> _Stored items_:
%%
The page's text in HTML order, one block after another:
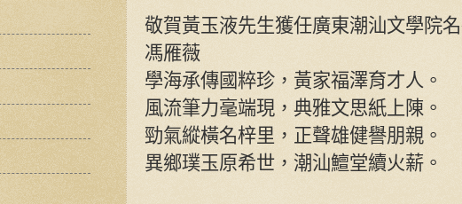
敬賀黃玉液先生獲任廣東潮汕文學院
馮雁薇
學海承傳國粹珍，黃家福澤育才人。
風流筆力毫端現，典雅文思紙上陳。
勁氣縱橫名梓里，正聲雄健譽朋親。
異鄉璞玉原希世，潮汕鱣堂續火薪。
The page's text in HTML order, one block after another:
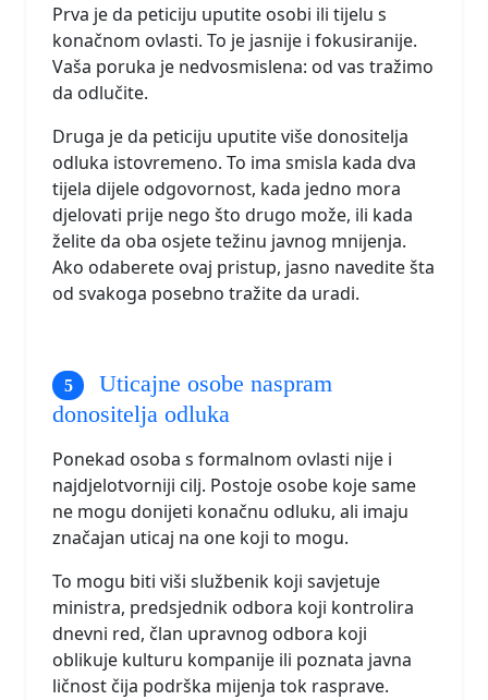
Prva je da peticiju uputite osobi ili tijelu s
konačnom ovlasti. To je jasnije i fokusiranije.
Vaša poruka je nedvosmislena: od vas tražimo
da odlučite.
Druga je da peticiju uputite više donositelja
odluka istovremeno. To ima smisla kada dva
tijela dijele odgovornost, kada jedno mora
djelovati prije nego što drugo može, ili kada
želite da oba osjete težinu javnog mnijenja.
Ako odaberete ovaj pristup, jasno navedite šta
od svakoga posebno tražite da uradi.
Uticajne osobe naspram
donositelja odluka
Ponekad osoba s formalnom ovlasti nije i
najdjelotvorniji cilj. Postoje osobe koje same
ne mogu donijeti konačnu odluku, ali imaju
značajan uticaj na one koji to mogu.
To mogu biti viši službenik koji savjetuje
ministra, predsjednik odbora koji kontrolira
dnevni red, član upravnog odbora koji
oblikuje kulturu kompanije ili poznata javna
ličnost čija podrška mijenja tok rasprave.
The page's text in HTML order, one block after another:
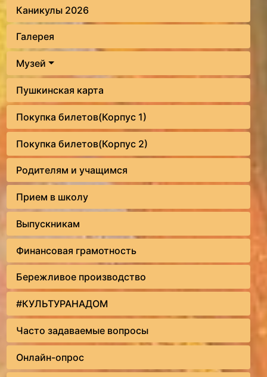
Каникулы 2026
Галерея
Музей
Пушкинская карта
Покупка билетов(Корпус 1)
Покупка билетов(Корпус 2)
Родителям и учащимся
Прием в школу
Выпускникам
Финансовая грамотность
Бережливое производство
#КУЛЬТУРАНАДОМ
Часто задаваемые вопросы
Онлайн-опрос
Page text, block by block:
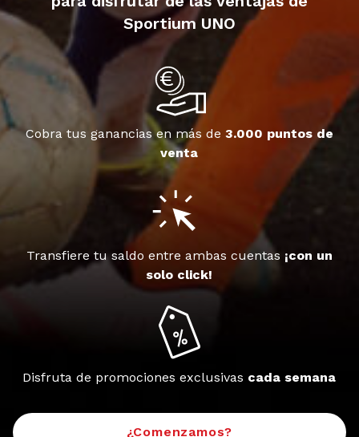
Sportium UNO
Cobra tus ganancias en más de 3.000 puntos de
venta
Transfiere tu saldo entre ambas cuentas ¡con un
solo click!
Disfruta de promociones exclusivas cada semana
¿Comenzamos?
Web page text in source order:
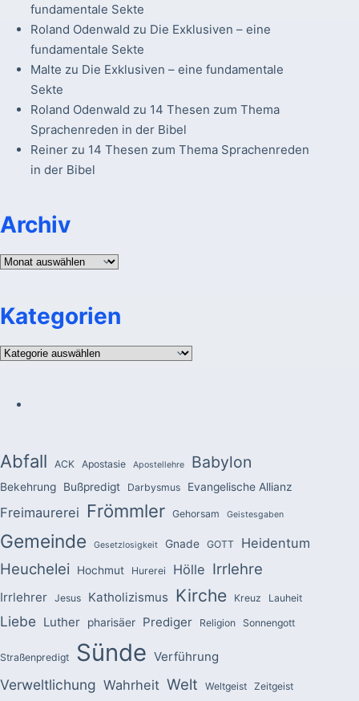
fundamentale Sekte
Roland Odenwald zu Die Exklusiven – eine
fundamentale Sekte
Malte zu Die Exklusiven – eine fundamentale
Sekte
Roland Odenwald zu 14 Thesen zum Thema
Sprachenreden in der Bibel
Reinerzu 14 Thesen zum Thema Sprachenreden
in der Bibel
Archiv
Archiv
Kategorien
Kategorien
Abfall ACK Apostasie Apostellehre Babylon
Bekehrung Bußpredigt Darbysmus Evangelische Allianz
Freimaurerei Frömmler Gehorsam Geistesgaben
Gemeinde Gesetzlosigkeit Gnade GOTT Heidentum
Heuchelei Hochmut Hurerei Hölle Irrlehre
Irrlehrer Jesus Katholizismus Kirche Kreuz Lauheit
Liebe Luther pharisäer Prediger Religion Sonnengott
Straßenpredigt Sünde Verführung
Verweltlichung Wahrheit Welt Weltgeist Zeitgeist
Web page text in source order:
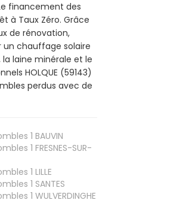
financement des
à Taux Zéro. Grâce
de rénovation,
un chauffage solaire
laine minérale et le
HOLQUE (59143)
perdus avec de
1 BAUVIN
1 FRESNES-SUR-
1 LILLE
1 SANTES
1 WULVERDINGHE
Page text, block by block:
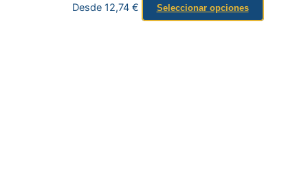
Desde 12,74 € Seleccionar opciones
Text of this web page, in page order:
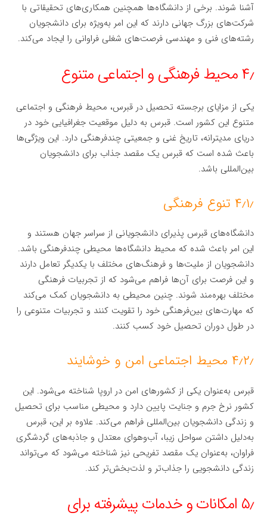
آشنا شوند. برخی از دانشگاه‌ها همچنین همکاری‌های تحقیقاتی با
شرکت‌های بزرگ جهانی دارند که این امر به‌ویژه برای دانشجویان
رشته‌های فنی و مهندسی فرصت‌های شغلی فراوانی را ایجاد می‌کند.
۴٫ محیط فرهنگی و اجتماعی متنوع
یکی از مزایای برجسته تحصیل در قبرس، محیط فرهنگی و اجتماعی
متنوع این کشور است. قبرس به دلیل موقعیت جغرافیایی خود در
دریای مدیترانه، تاریخ غنی و جمعیتی چندفرهنگی دارد. این ویژگی‌ها
باعث شده است که قبرس یک مقصد جذاب برای دانشجویان
بین‌المللی باشد.
۴٫۱٫ تنوع فرهنگی
دانشگاه‌های قبرس پذیرای دانشجویانی از سراسر جهان هستند و
این امر باعث شده که محیط دانشگاه‌ها محیطی چندفرهنگی باشد.
دانشجویان از ملیت‌ها و فرهنگ‌های مختلف با یکدیگر تعامل دارند
و این فرصت برای آن‌ها فراهم می‌شود که از تجربیات فرهنگی
مختلف بهره‌مند شوند. چنین محیطی به دانشجویان کمک می‌کند
که مهارت‌های بین‌فرهنگی خود را تقویت کنند و تجربیات متنوعی را
در طول دوران تحصیل خود کسب کنند.
۴٫۲٫ محیط اجتماعی امن و خوشایند
قبرس به‌عنوان یکی از کشورهای امن در اروپا شناخته می‌شود. این
کشور نرخ جرم و جنایت پایین دارد و محیطی مناسب برای تحصیل
و زندگی دانشجویان بین‌المللی فراهم می‌کند. علاوه بر این، قبرس
به‌دلیل داشتن سواحل زیبا، آب‌وهوای معتدل و جاذبه‌های گردشگری
فراوان، به‌عنوان یک مقصد تفریحی نیز شناخته می‌شود که می‌تواند
زندگی دانشجویی را جذاب‌تر و لذت‌بخش‌تر کند.
۵٫ امکانات و خدمات پیشرفته برای
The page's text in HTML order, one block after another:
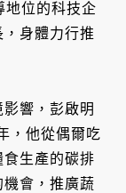
地位的科技企
身體力行推
響，彭啟明
，他從偶爾吃
生產的碳排
會，推廣蔬
%%
For each line in the data that holds the word "عنوان", copy the line.

قبرس به‌عنوان یکی از کشورهای امن در اروپا شناخته می‌شود. این
فراوان، به‌عنوان یک مقصد تفریحی نیز شناخته می‌شود که می‌تواند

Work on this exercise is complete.